__What the exercise asks__.
Find the line with "GoogleMaps : 32.812857618477, -17.143358233734" and the line with "RAPPEL : Les" in the entries below; output exactly those two lines, every line between them, and no others.

__Working data__.
_ _ _ _
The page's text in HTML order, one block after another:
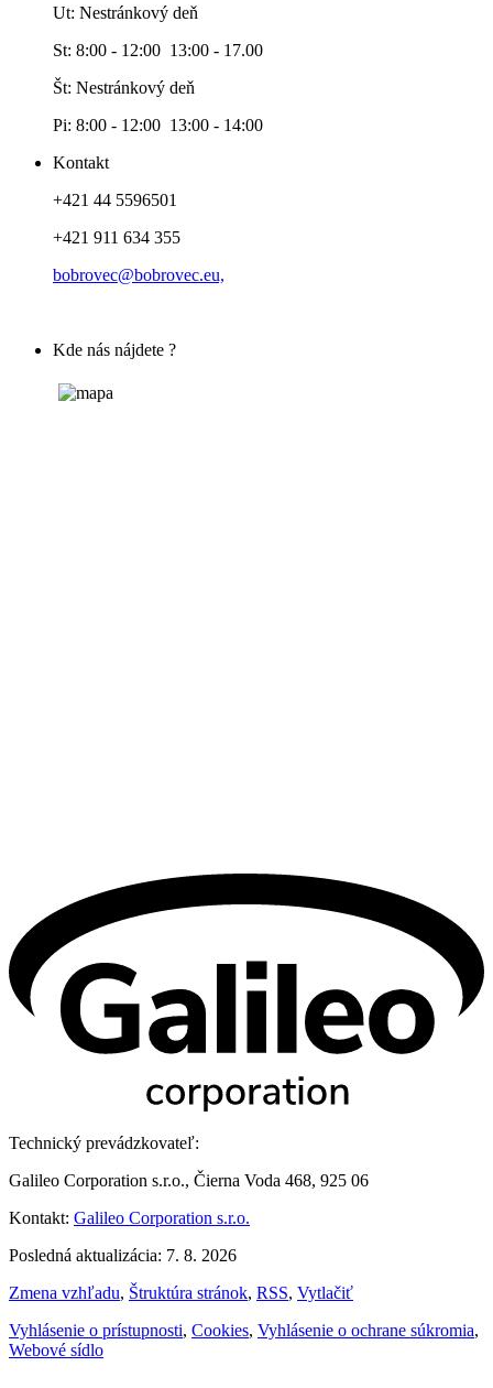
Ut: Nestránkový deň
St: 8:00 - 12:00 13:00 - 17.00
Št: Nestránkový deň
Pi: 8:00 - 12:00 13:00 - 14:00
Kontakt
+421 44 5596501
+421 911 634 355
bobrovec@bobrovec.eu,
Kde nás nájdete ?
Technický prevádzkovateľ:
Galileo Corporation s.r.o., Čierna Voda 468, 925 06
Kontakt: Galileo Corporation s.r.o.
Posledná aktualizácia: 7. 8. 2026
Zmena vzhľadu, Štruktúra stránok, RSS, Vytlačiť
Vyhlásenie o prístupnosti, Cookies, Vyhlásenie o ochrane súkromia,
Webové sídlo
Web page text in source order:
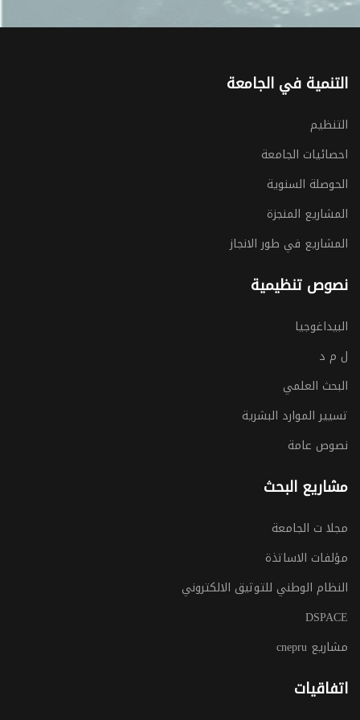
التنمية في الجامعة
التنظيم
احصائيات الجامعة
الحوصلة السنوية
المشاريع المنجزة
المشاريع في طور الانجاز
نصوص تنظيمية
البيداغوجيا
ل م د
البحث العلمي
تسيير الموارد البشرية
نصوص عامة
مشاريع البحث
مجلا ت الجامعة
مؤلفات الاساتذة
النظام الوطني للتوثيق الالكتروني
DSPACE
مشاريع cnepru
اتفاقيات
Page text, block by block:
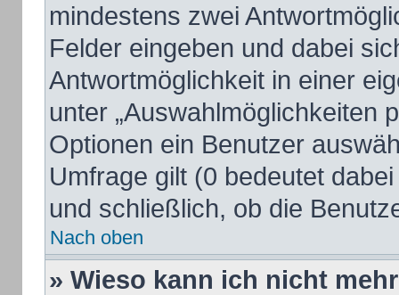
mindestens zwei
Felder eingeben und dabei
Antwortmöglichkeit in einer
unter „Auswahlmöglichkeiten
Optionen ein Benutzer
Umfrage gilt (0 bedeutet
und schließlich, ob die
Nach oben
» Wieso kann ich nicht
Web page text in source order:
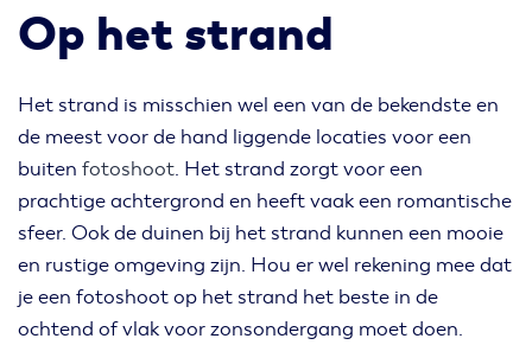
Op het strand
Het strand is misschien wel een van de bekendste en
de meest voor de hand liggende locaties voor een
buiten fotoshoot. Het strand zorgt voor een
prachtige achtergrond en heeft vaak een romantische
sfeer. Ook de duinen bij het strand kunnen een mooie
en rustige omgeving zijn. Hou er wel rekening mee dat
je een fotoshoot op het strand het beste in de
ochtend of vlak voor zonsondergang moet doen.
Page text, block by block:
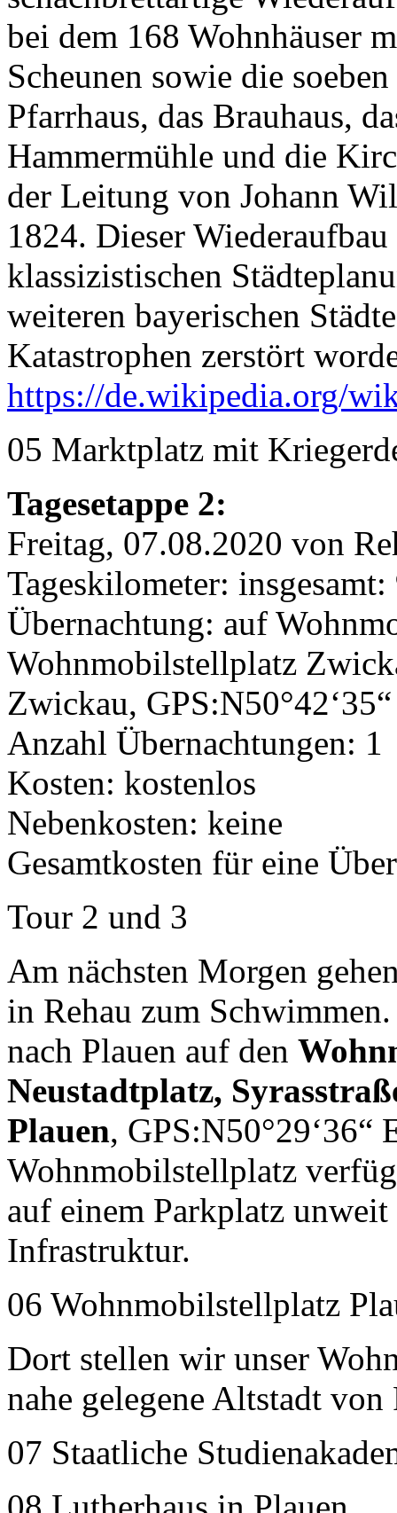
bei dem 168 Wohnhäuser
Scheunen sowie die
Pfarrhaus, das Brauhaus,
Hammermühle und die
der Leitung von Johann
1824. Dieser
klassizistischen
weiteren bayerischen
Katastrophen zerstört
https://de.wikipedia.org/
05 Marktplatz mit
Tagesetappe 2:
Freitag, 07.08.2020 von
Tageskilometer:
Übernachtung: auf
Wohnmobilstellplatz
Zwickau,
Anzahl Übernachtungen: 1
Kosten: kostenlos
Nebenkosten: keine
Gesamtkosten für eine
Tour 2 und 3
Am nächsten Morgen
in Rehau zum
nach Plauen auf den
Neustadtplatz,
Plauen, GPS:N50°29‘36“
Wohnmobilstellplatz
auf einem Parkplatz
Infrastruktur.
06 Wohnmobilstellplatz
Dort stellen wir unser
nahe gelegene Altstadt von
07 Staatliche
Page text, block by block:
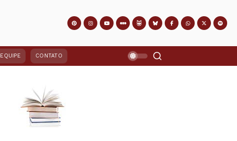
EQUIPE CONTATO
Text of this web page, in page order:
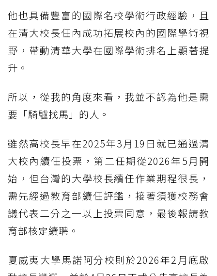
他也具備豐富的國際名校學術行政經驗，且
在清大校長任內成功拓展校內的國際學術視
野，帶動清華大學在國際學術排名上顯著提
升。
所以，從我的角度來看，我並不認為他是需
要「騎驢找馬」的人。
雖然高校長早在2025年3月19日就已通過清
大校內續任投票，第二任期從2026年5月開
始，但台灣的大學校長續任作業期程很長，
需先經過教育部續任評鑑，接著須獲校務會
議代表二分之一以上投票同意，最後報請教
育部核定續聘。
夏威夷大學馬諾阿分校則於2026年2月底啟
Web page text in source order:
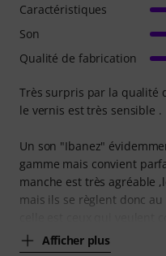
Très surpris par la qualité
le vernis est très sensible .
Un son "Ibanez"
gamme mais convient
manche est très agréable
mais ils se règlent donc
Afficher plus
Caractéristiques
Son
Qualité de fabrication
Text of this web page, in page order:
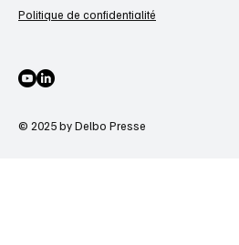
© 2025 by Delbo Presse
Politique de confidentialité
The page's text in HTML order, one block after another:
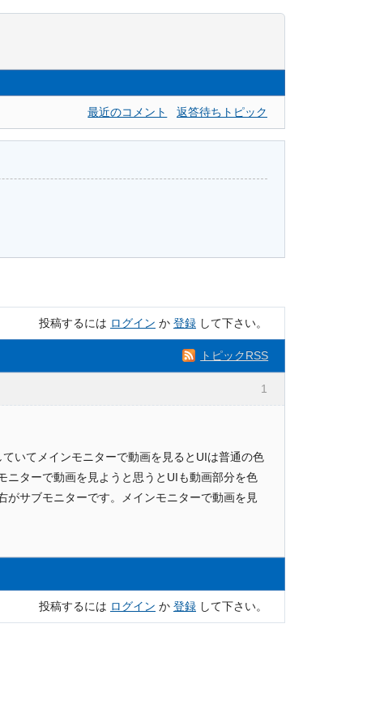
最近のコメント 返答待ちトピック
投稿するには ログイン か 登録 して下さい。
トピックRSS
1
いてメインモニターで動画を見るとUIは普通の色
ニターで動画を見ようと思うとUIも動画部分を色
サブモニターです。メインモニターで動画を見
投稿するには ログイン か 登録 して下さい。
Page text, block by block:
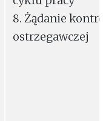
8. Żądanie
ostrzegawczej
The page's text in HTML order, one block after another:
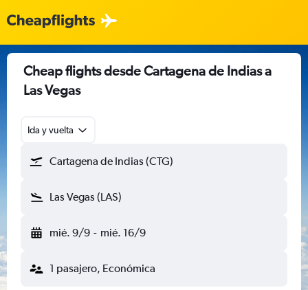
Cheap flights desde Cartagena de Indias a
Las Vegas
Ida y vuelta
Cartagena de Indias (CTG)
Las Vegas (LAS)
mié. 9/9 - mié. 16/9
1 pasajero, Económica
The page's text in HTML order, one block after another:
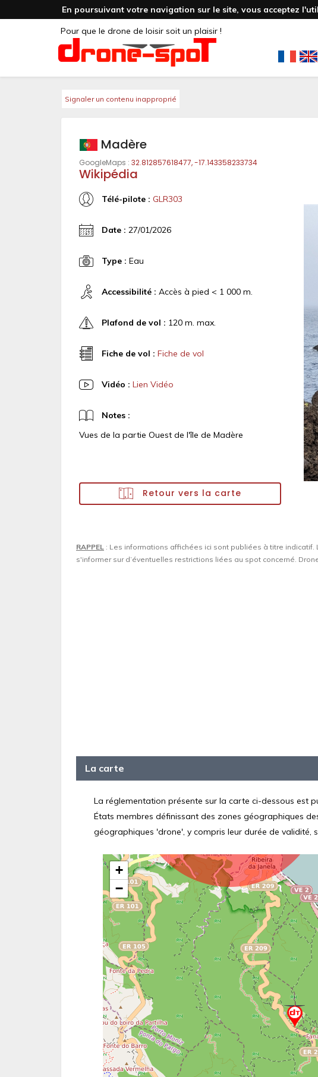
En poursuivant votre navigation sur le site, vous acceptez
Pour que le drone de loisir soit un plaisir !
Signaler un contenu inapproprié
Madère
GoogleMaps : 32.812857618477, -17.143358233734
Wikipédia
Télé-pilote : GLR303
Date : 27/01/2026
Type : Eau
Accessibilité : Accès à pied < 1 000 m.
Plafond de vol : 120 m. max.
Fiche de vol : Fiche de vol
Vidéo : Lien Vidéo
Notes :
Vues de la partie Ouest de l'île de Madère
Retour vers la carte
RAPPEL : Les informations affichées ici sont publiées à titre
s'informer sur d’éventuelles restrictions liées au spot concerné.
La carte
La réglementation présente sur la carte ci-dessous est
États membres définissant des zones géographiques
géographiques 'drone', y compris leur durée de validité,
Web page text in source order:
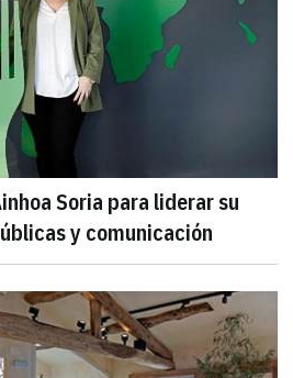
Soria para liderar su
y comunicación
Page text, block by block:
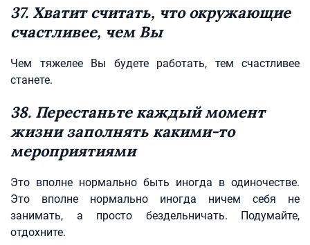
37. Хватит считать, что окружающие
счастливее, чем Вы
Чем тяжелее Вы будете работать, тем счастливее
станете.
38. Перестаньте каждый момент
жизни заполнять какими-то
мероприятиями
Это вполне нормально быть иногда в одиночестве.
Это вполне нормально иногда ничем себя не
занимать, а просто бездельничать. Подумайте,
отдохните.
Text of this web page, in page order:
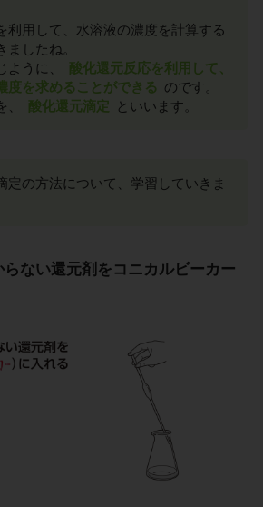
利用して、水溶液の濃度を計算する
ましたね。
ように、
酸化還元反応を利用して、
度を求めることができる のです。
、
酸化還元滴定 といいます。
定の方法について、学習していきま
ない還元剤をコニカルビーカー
_ _ _ _
__Result__.
GoogleMaps : 32.812857618477, -17.143358233734
Wikipédia
Télé-pilote : GLR303
Date : 27/01/2026
Type : Eau
Accessibilité : Accès à pied < 1 000 m.
Plafond de vol : 120 m. max.
Fiche de vol : Fiche de vol
Vidéo : Lien Vidéo
Notes :
Vues de la partie Ouest de l'île de Madère
Retour vers la carte
RAPPEL : Les informations affichées ici sont publiées à titre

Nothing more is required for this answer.